[Records from a dataset]
--------

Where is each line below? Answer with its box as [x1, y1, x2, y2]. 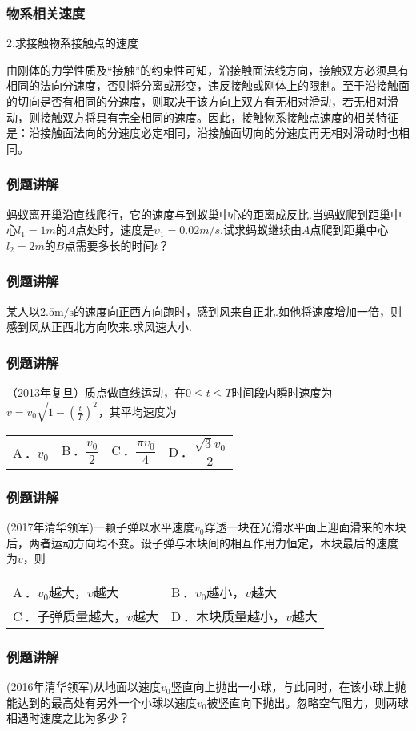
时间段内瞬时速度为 [231, 384, 333, 400]
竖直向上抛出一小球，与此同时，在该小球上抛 [170, 678, 406, 695]
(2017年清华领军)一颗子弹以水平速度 [6, 519, 194, 535]
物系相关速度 [6, 2, 86, 22]
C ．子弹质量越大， [13, 606, 127, 625]
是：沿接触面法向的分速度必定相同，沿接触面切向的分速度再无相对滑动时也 [6, 124, 398, 141]
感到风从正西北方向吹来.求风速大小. [6, 318, 192, 335]
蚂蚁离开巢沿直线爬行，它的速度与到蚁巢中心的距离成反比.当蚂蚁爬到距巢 [6, 205, 390, 222]
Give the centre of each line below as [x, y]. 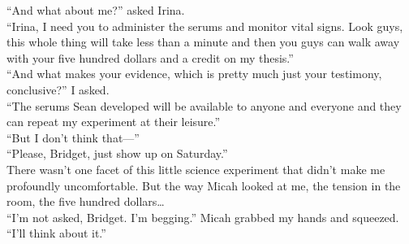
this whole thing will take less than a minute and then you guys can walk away [203, 42]
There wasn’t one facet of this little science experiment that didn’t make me [196, 169]
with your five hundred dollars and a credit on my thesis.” [150, 57]
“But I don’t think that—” [73, 137]
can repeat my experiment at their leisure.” [114, 122]
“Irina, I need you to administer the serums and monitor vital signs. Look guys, [205, 26]
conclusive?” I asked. [58, 89]
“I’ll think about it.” [56, 233]
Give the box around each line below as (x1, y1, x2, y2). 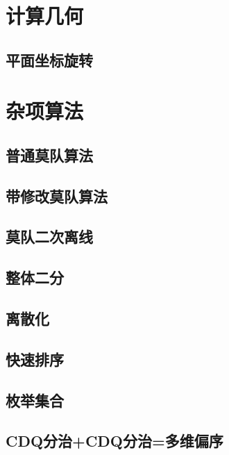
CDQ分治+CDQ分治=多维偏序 (6, 430, 223, 452)
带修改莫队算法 (6, 185, 108, 206)
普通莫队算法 (6, 144, 93, 165)
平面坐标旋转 (6, 49, 93, 70)
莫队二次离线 (6, 226, 93, 247)
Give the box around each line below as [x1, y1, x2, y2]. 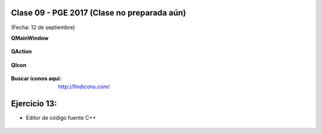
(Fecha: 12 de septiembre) [11, 24, 76, 31]
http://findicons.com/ [58, 83, 110, 90]
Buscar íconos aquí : [11, 75, 62, 82]
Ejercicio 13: [11, 98, 57, 109]
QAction [11, 48, 32, 55]
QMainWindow [11, 34, 49, 42]
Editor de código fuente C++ [26, 114, 97, 122]
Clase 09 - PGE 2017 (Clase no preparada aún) [11, 8, 186, 18]
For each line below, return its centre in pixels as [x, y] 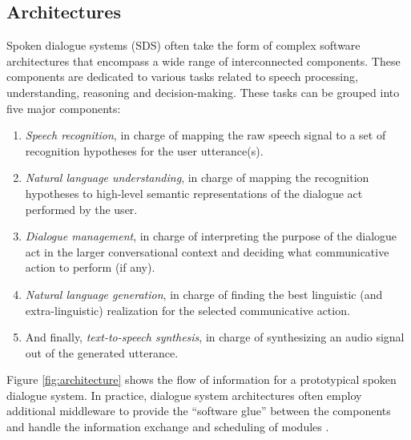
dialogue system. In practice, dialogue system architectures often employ [184, 395]
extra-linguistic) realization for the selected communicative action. [187, 310]
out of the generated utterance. [102, 352]
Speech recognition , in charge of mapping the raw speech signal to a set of [205, 135]
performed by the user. [81, 209]
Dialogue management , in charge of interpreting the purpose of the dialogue [211, 236]
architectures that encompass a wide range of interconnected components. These [203, 61]
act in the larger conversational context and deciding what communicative [207, 251]

--------

* Your assignment *
Every line above in which the word "think" occurs needs to be copied.

* Solution *
“But I don’t think that—” [73, 137]
“I’ll think about it.” [56, 233]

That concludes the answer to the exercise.